# kyllä, niin, joo



## Joannes

Hello,

What is the difference in use of these three when meaning 'yes'?

(A very short question for a not quite so evident answer, I suppose, but I'm sure you'll do great. )

Thank you very much in advance!


----------



## Hakro

_Kyllä_ is the general word for 'yes'.
_Niin_ is used when one agrees with the former speaker (direct translation is 'so'). It's often followed by a verb: _niin on_ = 'so it is'.
_Joo _and_ juu _are colloquial words for 'yes'.

I hope that this very short answer helps you.


----------



## Joannes

Hakro said:


> _Niin_ is used when one agrees with the former speaker


 
But isn't that what *kyllä* does, as well?  Or are you implying that its use differs from *kyllä*'s in that *niin* is not (usually/as much as *kyllä*) used as an answer to yes/no questions, but just as an affirming reaction to statements?

And/or that *niin* differs from *kyllä* in that it literally agrees to a previously mentioned (possibly negated) proposition, while *kyllä* would carry the polarity of that proposition in its own? I mean: answered to *do you like dogs?*, they would both mean 'yes, I do', but answered to *don't you like dogs?*, *niin* would mean 'so it is, I don't like dogs', while *kyllä(pä)* would mean 'yes, I do'?

Thank you, and best wishes for the new year!


----------



## Hakro

> But isn't that what *kyllä* does, as well? Or are you implying that its use differs from *kyllä*'s in that *niin* is not (usually/as much as *kyllä*) used as an answer to yes/no questions, but just as an affirming reaction to statements?


Exactly, Joannes. You can always use 'kyllä' but 'niin' is possible only in certain cases. I try to give you some examples:
- Do you like dogs? Kyllä ('niin' is impossible).
- Don't you like dogs? Kyllä(pä) ('niin' is impossible)  or - Ei, en pidä (No I don't; 'niin' is impossible)
- I think you like dogs? Niin (pidänkin) ('kyllä' is also possible).
- I think you don't like dogs? Niin (en pidäkään) (No I don't) ('kyllä' is possible but seldom used in this case).

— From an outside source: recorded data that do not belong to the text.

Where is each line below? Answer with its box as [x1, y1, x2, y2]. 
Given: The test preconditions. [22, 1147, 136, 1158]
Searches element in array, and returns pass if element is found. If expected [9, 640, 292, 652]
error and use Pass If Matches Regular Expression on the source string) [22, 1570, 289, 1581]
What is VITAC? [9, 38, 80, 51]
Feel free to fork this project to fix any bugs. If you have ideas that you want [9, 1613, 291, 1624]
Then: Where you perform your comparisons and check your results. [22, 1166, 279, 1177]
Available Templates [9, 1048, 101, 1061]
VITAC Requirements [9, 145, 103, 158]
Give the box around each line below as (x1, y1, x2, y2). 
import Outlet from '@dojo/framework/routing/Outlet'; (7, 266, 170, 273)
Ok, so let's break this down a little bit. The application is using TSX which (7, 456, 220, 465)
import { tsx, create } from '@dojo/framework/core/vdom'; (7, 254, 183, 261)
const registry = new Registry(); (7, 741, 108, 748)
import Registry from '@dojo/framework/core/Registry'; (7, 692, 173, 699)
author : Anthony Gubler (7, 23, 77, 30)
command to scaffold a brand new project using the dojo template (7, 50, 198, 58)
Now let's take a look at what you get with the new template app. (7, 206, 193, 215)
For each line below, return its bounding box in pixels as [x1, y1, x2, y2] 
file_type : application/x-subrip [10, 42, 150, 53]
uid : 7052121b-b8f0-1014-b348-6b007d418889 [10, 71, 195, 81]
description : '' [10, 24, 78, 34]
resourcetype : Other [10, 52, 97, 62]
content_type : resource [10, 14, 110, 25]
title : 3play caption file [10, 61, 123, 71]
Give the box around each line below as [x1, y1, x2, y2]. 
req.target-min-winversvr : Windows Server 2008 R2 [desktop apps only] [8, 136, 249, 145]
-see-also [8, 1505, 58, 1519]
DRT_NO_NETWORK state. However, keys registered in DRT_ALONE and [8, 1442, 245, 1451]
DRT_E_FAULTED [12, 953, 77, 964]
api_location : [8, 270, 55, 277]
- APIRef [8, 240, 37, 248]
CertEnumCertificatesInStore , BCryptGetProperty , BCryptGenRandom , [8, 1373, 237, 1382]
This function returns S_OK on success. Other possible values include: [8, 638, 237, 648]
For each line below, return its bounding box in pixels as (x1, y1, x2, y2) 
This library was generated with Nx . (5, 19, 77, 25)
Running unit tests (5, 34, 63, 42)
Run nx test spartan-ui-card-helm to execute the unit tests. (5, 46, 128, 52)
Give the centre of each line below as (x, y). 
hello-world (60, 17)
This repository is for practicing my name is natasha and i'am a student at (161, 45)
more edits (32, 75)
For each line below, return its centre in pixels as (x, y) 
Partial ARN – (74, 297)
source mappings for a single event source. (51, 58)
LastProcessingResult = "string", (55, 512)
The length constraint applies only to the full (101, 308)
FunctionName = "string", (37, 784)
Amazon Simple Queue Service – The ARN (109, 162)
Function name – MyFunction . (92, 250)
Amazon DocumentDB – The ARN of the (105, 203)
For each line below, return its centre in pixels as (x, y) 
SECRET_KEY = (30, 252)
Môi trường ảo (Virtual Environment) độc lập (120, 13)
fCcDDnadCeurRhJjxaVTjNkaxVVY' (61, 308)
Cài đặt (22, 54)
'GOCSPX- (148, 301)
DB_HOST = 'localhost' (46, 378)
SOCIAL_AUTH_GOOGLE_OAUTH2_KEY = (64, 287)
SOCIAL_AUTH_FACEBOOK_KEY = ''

This means that you can use 'niin' as 'yes' only when the first speaker has said a statement, an opinion, an affirmation of his own and you agree with that. As an answer to a direct question you can never use 'niin'.

I hope you got the idea. If not, don't hesitate to ask again.


----------



## Joannes

Got it. Thank you very much.


----------